■ EXERCISE DIRECTIONS: Output, exactly as written, the lines below starting at the line containing "Give the box" and ending at the line containing "configuration attribute of". Drop the pictures and keep both end lines.
***** INFORMATION GIVEN
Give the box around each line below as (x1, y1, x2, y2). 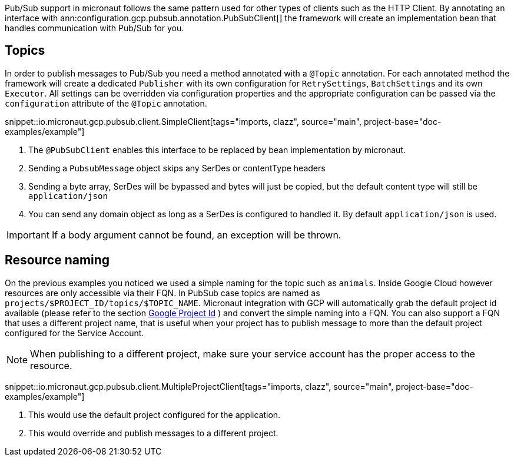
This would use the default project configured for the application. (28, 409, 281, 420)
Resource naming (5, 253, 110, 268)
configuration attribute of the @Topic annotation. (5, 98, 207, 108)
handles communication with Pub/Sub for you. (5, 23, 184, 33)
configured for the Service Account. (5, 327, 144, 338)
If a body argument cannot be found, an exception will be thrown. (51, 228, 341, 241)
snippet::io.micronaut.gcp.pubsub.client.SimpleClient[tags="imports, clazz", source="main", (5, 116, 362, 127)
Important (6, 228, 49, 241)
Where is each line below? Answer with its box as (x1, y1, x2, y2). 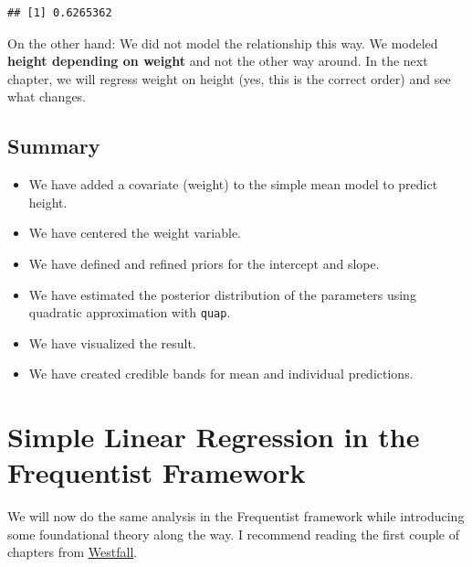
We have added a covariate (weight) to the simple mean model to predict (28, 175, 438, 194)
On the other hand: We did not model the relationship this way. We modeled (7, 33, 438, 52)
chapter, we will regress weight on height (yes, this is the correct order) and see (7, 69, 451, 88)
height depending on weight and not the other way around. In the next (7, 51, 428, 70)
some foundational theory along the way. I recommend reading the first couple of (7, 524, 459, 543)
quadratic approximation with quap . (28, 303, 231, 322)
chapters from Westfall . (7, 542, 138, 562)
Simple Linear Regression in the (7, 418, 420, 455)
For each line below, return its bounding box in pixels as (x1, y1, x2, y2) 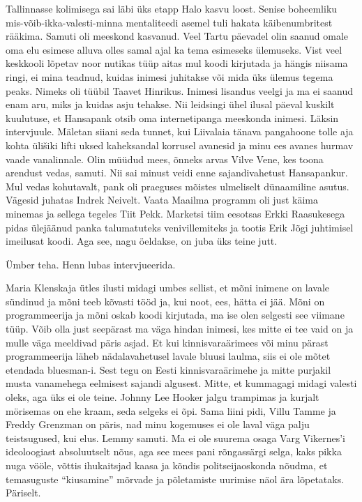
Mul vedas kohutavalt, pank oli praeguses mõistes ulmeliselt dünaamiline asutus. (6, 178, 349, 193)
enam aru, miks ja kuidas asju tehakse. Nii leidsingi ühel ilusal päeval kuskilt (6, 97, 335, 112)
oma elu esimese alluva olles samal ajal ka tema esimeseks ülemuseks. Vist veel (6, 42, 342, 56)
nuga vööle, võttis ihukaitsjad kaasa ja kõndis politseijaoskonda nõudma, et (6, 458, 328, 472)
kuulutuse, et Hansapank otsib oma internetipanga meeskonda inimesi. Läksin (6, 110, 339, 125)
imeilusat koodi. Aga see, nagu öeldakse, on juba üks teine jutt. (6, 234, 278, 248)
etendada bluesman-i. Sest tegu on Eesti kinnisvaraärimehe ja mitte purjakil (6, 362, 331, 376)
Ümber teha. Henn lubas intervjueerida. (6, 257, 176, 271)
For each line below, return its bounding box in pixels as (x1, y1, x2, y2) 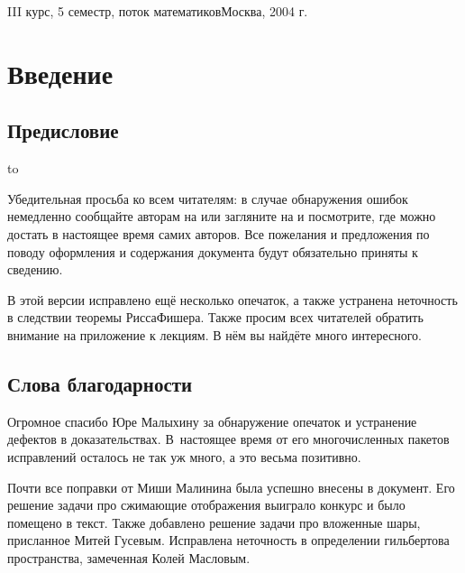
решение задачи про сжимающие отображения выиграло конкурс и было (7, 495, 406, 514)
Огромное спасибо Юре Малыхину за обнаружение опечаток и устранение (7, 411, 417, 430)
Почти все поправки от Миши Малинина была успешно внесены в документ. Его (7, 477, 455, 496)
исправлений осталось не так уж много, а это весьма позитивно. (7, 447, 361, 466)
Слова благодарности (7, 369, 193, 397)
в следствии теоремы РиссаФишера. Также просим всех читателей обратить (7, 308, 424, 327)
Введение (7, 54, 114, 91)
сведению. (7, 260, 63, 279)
**********
***** INFORMATION GIVEN
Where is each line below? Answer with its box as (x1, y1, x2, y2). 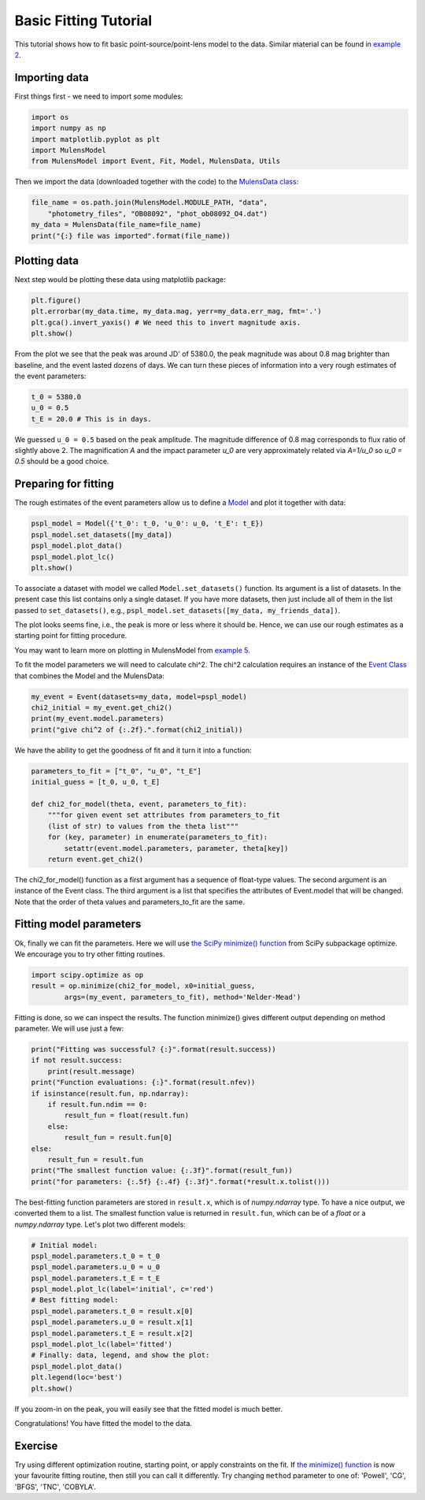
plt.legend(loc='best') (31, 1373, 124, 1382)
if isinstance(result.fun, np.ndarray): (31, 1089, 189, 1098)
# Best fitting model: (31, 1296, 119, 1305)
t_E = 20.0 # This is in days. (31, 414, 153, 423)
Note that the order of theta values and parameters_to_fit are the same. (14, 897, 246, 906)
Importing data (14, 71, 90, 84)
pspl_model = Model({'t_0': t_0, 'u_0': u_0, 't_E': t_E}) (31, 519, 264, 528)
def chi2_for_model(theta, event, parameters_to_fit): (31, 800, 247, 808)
**********
■ RESULT OF THIS TASK:
Give the box around each line below as (x1, y1, x2, y2). 
This would use the default project configured for the application. (28, 409, 281, 420)
Resource naming (5, 253, 110, 268)
configuration attribute of the @Topic annotation. (5, 98, 207, 108)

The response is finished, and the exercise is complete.